Write out every record below exactly as it appears, omitting the pictures.

###

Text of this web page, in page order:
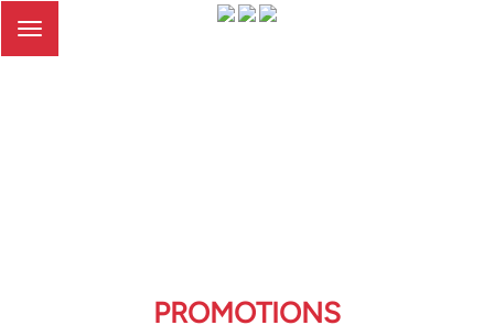
Toggle
PROMOTIONS
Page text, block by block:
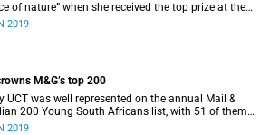
of nature” when she received the top prize at the
Leadership Awards.
2019
M&G’s top 200
UCT was well represented on the annual Mail &
200 Young South Africans list, with 51 of them
staff, students or alumni.
2019
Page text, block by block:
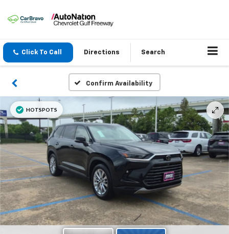
Click To Call Directions Search
Confirm Availability
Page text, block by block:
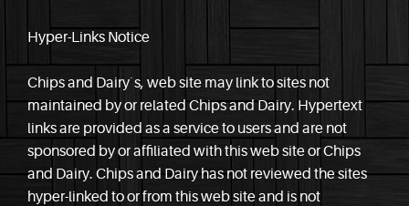
Hyper-Links Notice
Chips and Dairy`s, web site may link to sites not
maintained by or related Chips and Dairy. Hypertext
links are provided as a service to users and are not
sponsored by or affiliated with this web site or Chips
and Dairy. Chips and Dairy has not reviewed the sites
hyper-linked to or from this web site and is not
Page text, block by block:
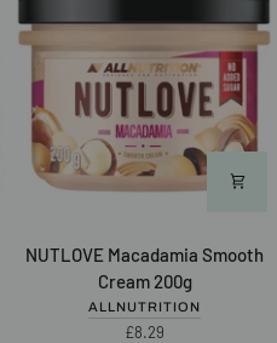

###

# [WRITTEN ANSWER]
Text of this web page, in page order:
Toggle
PROMOTIONS
Page text, block by block:
of nature” when she received the top prize at the
Leadership Awards.
2019
M&G’s top 200
UCT was well represented on the annual Mail &
200 Young South Africans list, with 51 of them
staff, students or alumni.
2019
Page text, block by block:
Click To Call Directions Search
Confirm Availability
Page text, block by block:
Hyper-Links Notice
Chips and Dairy`s, web site may link to sites not
maintained by or related Chips and Dairy. Hypertext
links are provided as a service to users and are not
sponsored by or affiliated with this web site or Chips
and Dairy. Chips and Dairy has not reviewed the sites
hyper-linked to or from this web site and is not
Page text, block by block:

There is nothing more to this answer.